Economie

Martin Tisné (AI Collaborative): «L’IA doit être gouvernée dans l’intérêt public»

Dans son intervention lors de la séance plénière d’ouverture des Assises nationales de l’intelligence artificielle, organisées les 1er et 2 juillet à Rabat, Martin Tisné, directeur général d’AI Collaborative, a appelé le Maroc à jouer un rôle moteur dans la conception d’une gouvernance éthique et souveraine de l’IA.

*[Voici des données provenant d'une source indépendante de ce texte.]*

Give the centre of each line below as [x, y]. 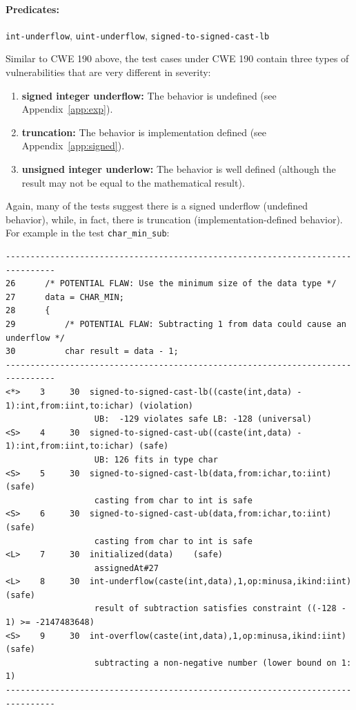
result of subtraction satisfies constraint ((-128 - [220, 609]
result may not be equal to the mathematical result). [133, 182]
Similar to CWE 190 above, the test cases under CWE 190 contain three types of [177, 58]
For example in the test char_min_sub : [88, 233]
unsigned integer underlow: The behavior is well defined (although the [179, 169]
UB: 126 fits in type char [156, 459]
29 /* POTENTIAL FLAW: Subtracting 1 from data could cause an [176, 325]
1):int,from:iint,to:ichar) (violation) [100, 405]
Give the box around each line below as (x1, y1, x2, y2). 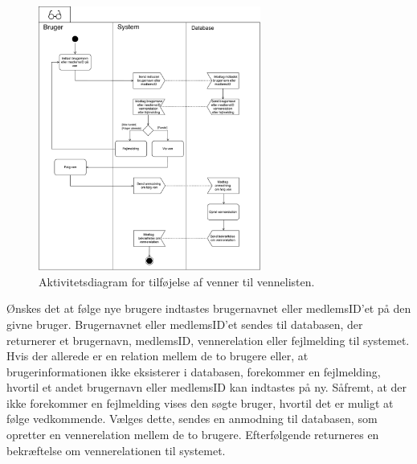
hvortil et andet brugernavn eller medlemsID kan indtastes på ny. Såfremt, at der (6, 379, 407, 396)
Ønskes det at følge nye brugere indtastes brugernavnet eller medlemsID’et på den (6, 300, 411, 317)
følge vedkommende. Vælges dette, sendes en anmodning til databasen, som (6, 410, 378, 427)
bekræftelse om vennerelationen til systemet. (6, 441, 226, 458)
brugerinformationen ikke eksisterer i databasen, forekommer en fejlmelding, (6, 363, 381, 380)
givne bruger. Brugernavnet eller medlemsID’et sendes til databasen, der (6, 315, 363, 332)
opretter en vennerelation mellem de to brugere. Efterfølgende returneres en (6, 426, 379, 443)
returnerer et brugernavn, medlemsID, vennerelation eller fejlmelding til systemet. (6, 331, 410, 348)
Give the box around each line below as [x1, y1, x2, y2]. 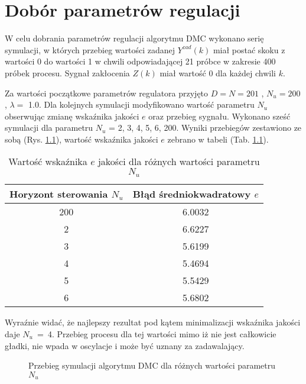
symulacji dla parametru [5, 121, 93, 134]
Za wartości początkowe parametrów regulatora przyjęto [5, 86, 209, 99]
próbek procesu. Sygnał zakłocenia [5, 66, 130, 79]
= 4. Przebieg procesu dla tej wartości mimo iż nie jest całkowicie [37, 328, 276, 340]
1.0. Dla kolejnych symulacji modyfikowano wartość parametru [28, 98, 255, 111]
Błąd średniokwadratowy [132, 187, 251, 201]
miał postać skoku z [213, 43, 285, 56]
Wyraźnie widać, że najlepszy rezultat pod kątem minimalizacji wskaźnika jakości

Selon lui, le Royaume dispose d’un créneau inédit pour imprimer sa marque avant que les modèles dominants ne deviennent des standards mondiaux difficilement influençables. «C’est notre chance. Saisissons ce moment ensemble», a-t-il lancé, saluant l’initiative marocaine comme un signal fort de leadership stratégique dans un contexte international marqué par la précipitation technologique.

L’intervenant, dont l’organisation défend le développement d’une IA démocratique, a insisté sur l’urgence d’enraciner les usages de cette technologie dans les besoins réels des sociétés, loin des logiques de puissance ou de captation industrielle. «L’intelligence artificielle doit être gouvernée dans l’intérêt public», a-t-il souligné.

Poursuivant, Tisné a ajouté que la question centrale n’est pas tant celle de la puissance des modèles que de leur capacité à répondre aux attentes des citoyens. Il a alors appelé le Maroc à faire le choix d’une IA utile, régulée et alignée sur les valeurs locales, notamment dans des domaines comme la santé, l’éducation ou l’inclusion linguistique.

Une architecture en trois leviers pour bâtir une IA souveraine

Pour Martin Tisné, la construction d’une stratégie nationale efficace ne peut se faire qu’en structurant trois piliers fondamentaux. Le premier est celui de la donnée. Il a ainsi plaidé pour une gouvernance des données soucieuse de leur qualité, leur accessibilité, leur fiabilité et leur diversité.

«Il faut structurer les corpus autour de la diversité linguistique, notamment en arabe et en français, tout en respectant la vie privée», a-t-il souligné, citant notamment l’idée de data trusts publics pour mutualiser les données à usage collectif. Il a aussi évoqué la séparation entre les modèles et les données personnelles comme levier de souveraineté technique.

Le deuxième levier est relatif à l’écosystème technologique. L’intervenant milite pour un environnement ouvert, fondé sur l’open source et la logique de communs numériques. «Il est essentiel que les développeurs puissent collaborer librement et que les briques technologiques soient accessibles à tous», a-t-il déclaré, en appelant à une architecture qui permette la co-construction de modèles adaptés aux usages locaux. Pour lui, l’avenir de l’IA mondiale passe par cette dynamique distribuée et inclusive.

Enfin, la troisième composante est celle de la redevabilité. Martin Tisné a insisté sur le besoin d’outiller les États pour mesurer les impacts sociaux et anticiper les effets secondaires, avant qu’ils ne s’installent durablement. «Tirons les leçons de l’ère des réseaux sociaux. Il ne faut pas attendre dix ans pour agir sur les effets de l’IA», a-t-il prévenu.

Il a dans ce sens proposé de structurer des références humaines pour évaluer les usages réels: dans le suivi des soins, les parcours scolaires ou encore le traitement des maladies neurodégénératives comme Alzheimer ou l’AVC.

Une vision pour l’Afrique en quête d’alignement stratégique

Tout au long de son intervention, Tisné s’est attaché à formuler un récit alternatif de l’IA, complémentaire de celui porté par les grands groupes technologiques. «Il ne suffit pas de courir après la puissance des modèles. Il faut ancrer l’IA dans les usages, les institutions et les choix de société», a-t-il insisté.

L’intervenant a aussi estimé que les pays africains ont une carte à jouer dans la redéfinition des équilibres internationaux du numérique. Dans ce contexte, il a annoncé la signature d’un accord de collaboration avec les autorités marocaines, dans le but d’accompagner le pays dans la mise en place d’une IA ouverte, inclusive et fondée sur des valeurs.

L’appel est clair: il ne faut pas attendre que les infrastructures, les usages et les modèles soient dictés de l’extérieur. «Tout commence avec les hommes et leurs besoins. C’est notre chance. Le Maroc peut saisir ce moment unique pour bâtir une IA stratégiquement alignée avec ses citoyens», a conclu Martin Tisné.